• **PROBLEM TO SOLVE**
The answer must be an exact copy of the records, with every picture left out.

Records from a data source
========================

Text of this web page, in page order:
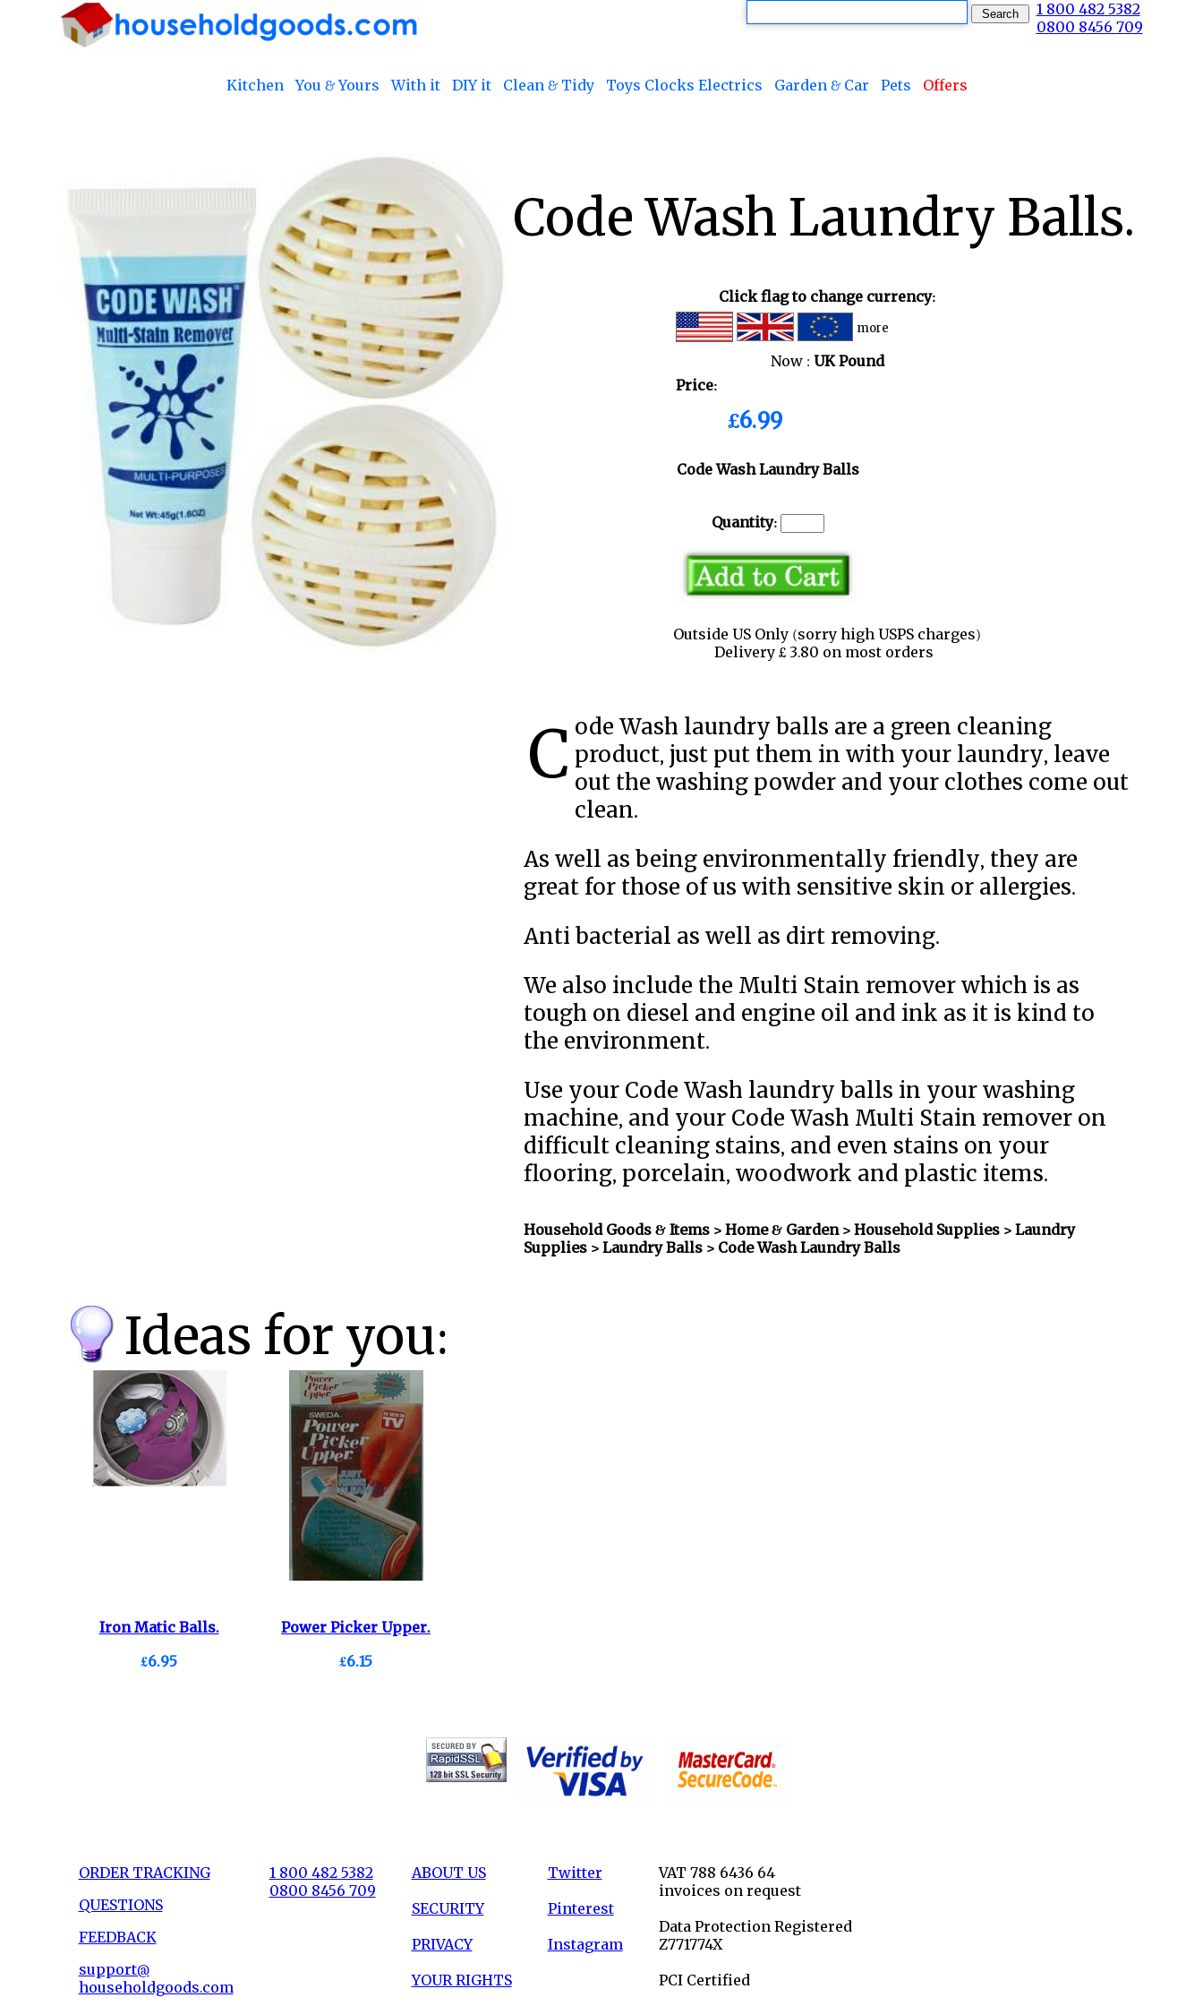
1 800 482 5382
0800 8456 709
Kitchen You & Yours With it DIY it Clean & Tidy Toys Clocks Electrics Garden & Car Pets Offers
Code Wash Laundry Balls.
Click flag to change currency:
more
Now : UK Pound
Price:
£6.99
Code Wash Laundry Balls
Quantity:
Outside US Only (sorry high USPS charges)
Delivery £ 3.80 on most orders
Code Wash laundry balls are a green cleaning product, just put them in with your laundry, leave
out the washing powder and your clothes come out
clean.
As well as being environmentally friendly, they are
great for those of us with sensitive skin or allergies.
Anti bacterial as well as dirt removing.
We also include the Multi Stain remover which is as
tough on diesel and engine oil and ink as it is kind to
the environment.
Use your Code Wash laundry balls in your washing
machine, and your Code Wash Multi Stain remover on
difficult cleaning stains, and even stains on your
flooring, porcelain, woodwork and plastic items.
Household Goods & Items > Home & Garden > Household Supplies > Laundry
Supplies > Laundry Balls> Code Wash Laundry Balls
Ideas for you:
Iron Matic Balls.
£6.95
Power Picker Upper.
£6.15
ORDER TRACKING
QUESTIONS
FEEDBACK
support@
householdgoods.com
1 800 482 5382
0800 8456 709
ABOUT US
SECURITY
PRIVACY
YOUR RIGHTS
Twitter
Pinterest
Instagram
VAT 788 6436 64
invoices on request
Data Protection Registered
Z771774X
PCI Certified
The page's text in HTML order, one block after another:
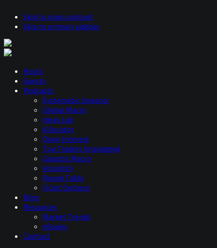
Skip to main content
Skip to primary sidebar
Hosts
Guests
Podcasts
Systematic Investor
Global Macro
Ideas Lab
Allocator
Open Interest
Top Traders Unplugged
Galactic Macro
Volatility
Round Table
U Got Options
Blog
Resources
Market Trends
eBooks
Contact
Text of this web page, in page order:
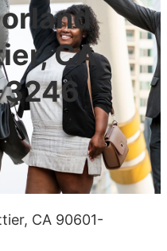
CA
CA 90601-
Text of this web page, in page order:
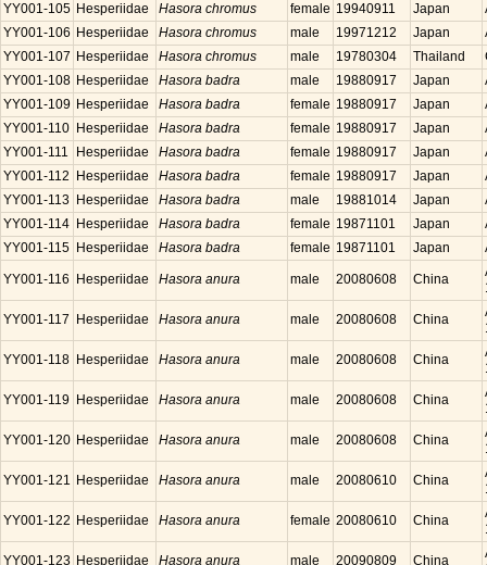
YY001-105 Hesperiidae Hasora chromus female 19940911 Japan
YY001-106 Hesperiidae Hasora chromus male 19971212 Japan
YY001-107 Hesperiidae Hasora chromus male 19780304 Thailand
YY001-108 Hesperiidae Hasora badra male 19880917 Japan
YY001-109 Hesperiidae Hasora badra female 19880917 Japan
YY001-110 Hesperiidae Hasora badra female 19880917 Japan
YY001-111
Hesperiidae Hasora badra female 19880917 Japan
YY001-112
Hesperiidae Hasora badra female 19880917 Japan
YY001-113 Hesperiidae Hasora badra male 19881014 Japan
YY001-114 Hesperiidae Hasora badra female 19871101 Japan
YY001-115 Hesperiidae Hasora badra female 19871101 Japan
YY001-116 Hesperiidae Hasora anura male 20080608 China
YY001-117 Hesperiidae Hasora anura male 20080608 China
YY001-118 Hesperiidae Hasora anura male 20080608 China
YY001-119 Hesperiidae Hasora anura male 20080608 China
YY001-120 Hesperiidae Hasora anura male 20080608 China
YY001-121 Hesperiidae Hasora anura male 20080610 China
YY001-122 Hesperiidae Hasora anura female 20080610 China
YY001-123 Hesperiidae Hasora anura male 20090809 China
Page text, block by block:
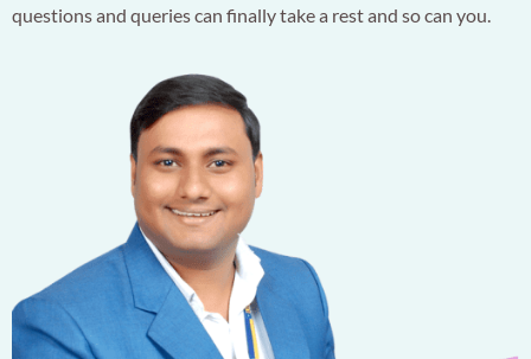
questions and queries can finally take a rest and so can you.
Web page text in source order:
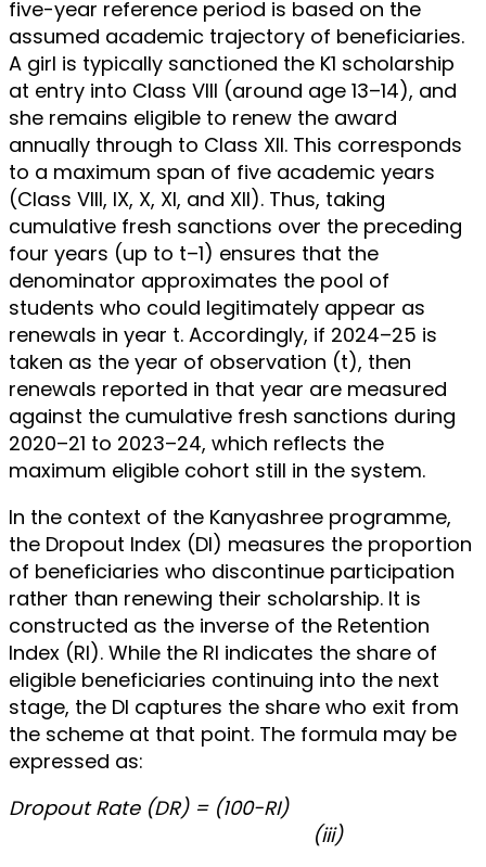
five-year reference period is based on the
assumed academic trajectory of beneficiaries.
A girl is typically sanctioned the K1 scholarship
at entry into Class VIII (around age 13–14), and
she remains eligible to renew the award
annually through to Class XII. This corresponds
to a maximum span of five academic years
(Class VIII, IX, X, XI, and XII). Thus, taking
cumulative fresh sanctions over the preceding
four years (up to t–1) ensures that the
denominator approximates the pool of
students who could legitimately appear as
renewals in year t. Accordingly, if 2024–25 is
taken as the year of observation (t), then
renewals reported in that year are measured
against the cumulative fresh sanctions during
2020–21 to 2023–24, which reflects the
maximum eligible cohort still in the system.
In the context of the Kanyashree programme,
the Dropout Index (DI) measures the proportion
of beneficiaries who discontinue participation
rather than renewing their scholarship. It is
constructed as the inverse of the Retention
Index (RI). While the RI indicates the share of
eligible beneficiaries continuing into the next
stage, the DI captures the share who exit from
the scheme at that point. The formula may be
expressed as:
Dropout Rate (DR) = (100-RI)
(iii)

========================

• **RESPONSE TO THE EXERCISE**
Text of this web page, in page order:
1 800 482 5382
0800 8456 709
Kitchen You & Yours With it DIY it Clean & Tidy Toys Clocks Electrics Garden & Car Pets Offers
Code Wash Laundry Balls.
Click flag to change currency:
more
Now : UK Pound
Price:
£6.99
Code Wash Laundry Balls
Quantity:
Outside US Only (sorry high USPS charges)
Delivery £ 3.80 on most orders
Code Wash laundry balls are a green cleaning product, just put them in with your laundry, leave
out the washing powder and your clothes come out
clean.
As well as being environmentally friendly, they are
great for those of us with sensitive skin or allergies.
Anti bacterial as well as dirt removing.
We also include the Multi Stain remover which is as
tough on diesel and engine oil and ink as it is kind to
the environment.
Use your Code Wash laundry balls in your washing
machine, and your Code Wash Multi Stain remover on
difficult cleaning stains, and even stains on your
flooring, porcelain, woodwork and plastic items.
Household Goods & Items > Home & Garden > Household Supplies > Laundry
Supplies > Laundry Balls> Code Wash Laundry Balls
Ideas for you:
Iron Matic Balls.
£6.95
Power Picker Upper.
£6.15
ORDER TRACKING
QUESTIONS
FEEDBACK
support@
householdgoods.com
1 800 482 5382
0800 8456 709
ABOUT US
SECURITY
PRIVACY
YOUR RIGHTS
Twitter
Pinterest
Instagram
VAT 788 6436 64
invoices on request
Data Protection Registered
Z771774X
PCI Certified
The page's text in HTML order, one block after another:
Skip to main content
Skip to primary sidebar
Hosts
Guests
Podcasts
Systematic Investor
Global Macro
Ideas Lab
Allocator
Open Interest
Top Traders Unplugged
Galactic Macro
Volatility
Round Table
U Got Options
Blog
Resources
Market Trends
eBooks
Contact
Text of this web page, in page order:
CA
CA 90601-
Text of this web page, in page order:
YY001-105 Hesperiidae Hasora chromus female 19940911 Japan
YY001-106 Hesperiidae Hasora chromus male 19971212 Japan
YY001-107 Hesperiidae Hasora chromus male 19780304 Thailand
YY001-108 Hesperiidae Hasora badra male 19880917 Japan
YY001-109 Hesperiidae Hasora badra female 19880917 Japan
YY001-110 Hesperiidae Hasora badra female 19880917 Japan
YY001-111
Hesperiidae Hasora badra female 19880917 Japan
YY001-112
Hesperiidae Hasora badra female 19880917 Japan
YY001-113 Hesperiidae Hasora badra male 19881014 Japan
YY001-114 Hesperiidae Hasora badra female 19871101 Japan
YY001-115 Hesperiidae Hasora badra female 19871101 Japan
YY001-116 Hesperiidae Hasora anura male 20080608 China
YY001-117 Hesperiidae Hasora anura male 20080608 China
YY001-118 Hesperiidae Hasora anura male 20080608 China
YY001-119 Hesperiidae Hasora anura male 20080608 China
YY001-120 Hesperiidae Hasora anura male 20080608 China
YY001-121 Hesperiidae Hasora anura male 20080610 China
YY001-122 Hesperiidae Hasora anura female 20080610 China
YY001-123 Hesperiidae Hasora anura male 20090809 China
Page text, block by block:
questions and queries can finally take a rest and so can you.
Web page text in source order:
five-year reference period is based on the
assumed academic trajectory of beneficiaries.
A girl is typically sanctioned the K1 scholarship
at entry into Class VIII (around age 13–14), and
she remains eligible to renew the award
annually through to Class XII. This corresponds
to a maximum span of five academic years
(Class VIII, IX, X, XI, and XII). Thus, taking
cumulative fresh sanctions over the preceding
four years (up to t–1) ensures that the
denominator approximates the pool of
students who could legitimately appear as
renewals in year t. Accordingly, if 2024–25 is
taken as the year of observation (t), then
renewals reported in that year are measured
against the cumulative fresh sanctions during
2020–21 to 2023–24, which reflects the
maximum eligible cohort still in the system.
In the context of the Kanyashree programme,
the Dropout Index (DI) measures the proportion
of beneficiaries who discontinue participation
rather than renewing their scholarship. It is
constructed as the inverse of the Retention
Index (RI). While the RI indicates the share of
eligible beneficiaries continuing into the next
stage, the DI captures the share who exit from
the scheme at that point. The formula may be
expressed as:
Dropout Rate (DR) = (100-RI)
(iii)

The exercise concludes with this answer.